Say I have the following Dockerfile:
FROM ubuntu
RUN apt-get update
RUN apt-get install -y apache2
RUN apt-get install -y mongod #pretend this exists
EXPOSE 80
ENTRYPOINT ["/usr/sbin/apache2"]
The ENTRYPOINT
command makes it so that apache2
starts when the container starts. I want to also be able to start mongod
when the the container starts with the command service mongod start
. According to the documentation however, there must be only one ENTRYPOINT
in a Dockerfile. What would be the correct way to do this then?
As Jared Markell said, if you wan to launch several processes in a docker container, you have to use supervisor. You will have to configure supervisor to tell him to launch your different processes.
I wrote about this in this blog post, but you have a really nice article here detailing how and why using supervisor in Docker.
Basically, you will want to do something like:
FROM ubuntu
RUN apt-get update
RUN apt-get install -y apache2
RUN apt-get install -y mongod #pretend this exists
RUN apt-get install -y supervisor # Installing supervisord
ADD supervisord.conf /etc/supervisor/conf.d/supervisord.conf
EXPOSE 80
ENTRYPOINT ["/usr/bin/supervisord"]
And add a configuration a file supervisord.conf
[supervisord]
nodaemon=true
[program:mongodb]
command=/etc/mongod/mongo #To adapt, I don't know how to launch your mongodb process
[program:apache2]
command=/usr/sbin/apache2 -DFOREGROUND
EDIT: As this answer has received quite lot of upvotes, I want to precise as a warning that using Supervisor is not considered as a best practice to run several jobs. Instead, you may be interested in creating several containers for your different processes and managing them through docker compose.

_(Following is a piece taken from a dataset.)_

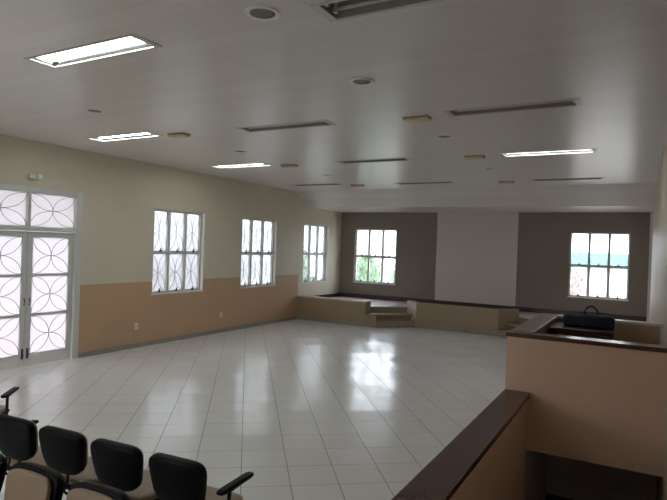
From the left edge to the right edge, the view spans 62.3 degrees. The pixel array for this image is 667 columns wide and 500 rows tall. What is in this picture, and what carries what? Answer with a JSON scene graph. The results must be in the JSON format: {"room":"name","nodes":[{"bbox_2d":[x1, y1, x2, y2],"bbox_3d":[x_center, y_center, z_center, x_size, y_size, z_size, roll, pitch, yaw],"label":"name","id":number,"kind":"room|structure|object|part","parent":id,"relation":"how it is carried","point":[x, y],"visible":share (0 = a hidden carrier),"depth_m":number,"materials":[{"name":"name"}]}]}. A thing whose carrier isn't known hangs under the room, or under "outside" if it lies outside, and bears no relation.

In a nutshell, Docker Compose allows you to define in one file all the containers needed for your app and launch them in one single command.
My solution is to throw individual scripts into /opt/run/
and execute them with:
#!/bin/bash
LOG=/var/log/all
touch $LOG
for a in /opt/run/*
do
$a >> $LOG &
done
tail -f $LOG
And my entry point is just the location of this script, say it's called /opt/bin/run_all
:
ADD 00_sshd /opt/run/
ADD 01_nginx /opt/run/
ADD run_all /opt/bin/
ENTRYPOINT ["/opt/bin/run_all"]
The simple answer is that you should not because it breaks the single responsibility principle: one container, one service. Imagine that you want to spawn additional cloud images of MongoDB because of a sudden workload - why increasing Apache2 instances as well and at a 1:1 ratio?
Instead, you should link the boxes and make them speak through TCP. See https://docs.docker.com/userguide/dockerlinks/ for more info.
I was not able to get the usage of &&
to work. I was able to solve this as described here: https://stackoverflow.com/a/19872810/2971199
So in your case you could do:
RUN echo "/usr/sbin/apache2" >> /etc/bash.bashrc
RUN echo "/path/to/mongodb" >> /etc/bash.bashrc
ENTRYPOINT ["/bin/bash"]
You may need/want to edit your start commands.
Be careful if you run your Dockerfile more than once, you probably don't want multiple copies of commands appended to your bash.bashrc
file. You could use grep
and an if
statement to make your RUN
command idempotent.
I can think of several ways:
- you can write a script to put on the container (
ADD
) that does all the startup commands, then put that in the ENTRYPOINT
- I think you can put any shell commands on the
ENTRYPOINT
, so you can do service mongod start && /usr/sbin/apache2
There is an answer in docker docs:
https://docs.docker.com/config/containers/multi-service_container/
But in short
If you need to run more than one service within a container, you can accomplish this in a few different ways.
The first one is to run script which mange your process.
The second one is to use process manager like supervisord
You can't specify multiple entry points in a Dockerfile. To run multiple servers in the same docker container you must use a command that will be able to launch your servers. Supervisord has already been cited but I could also recommend multirun, a project of mine which is a lighter alternative.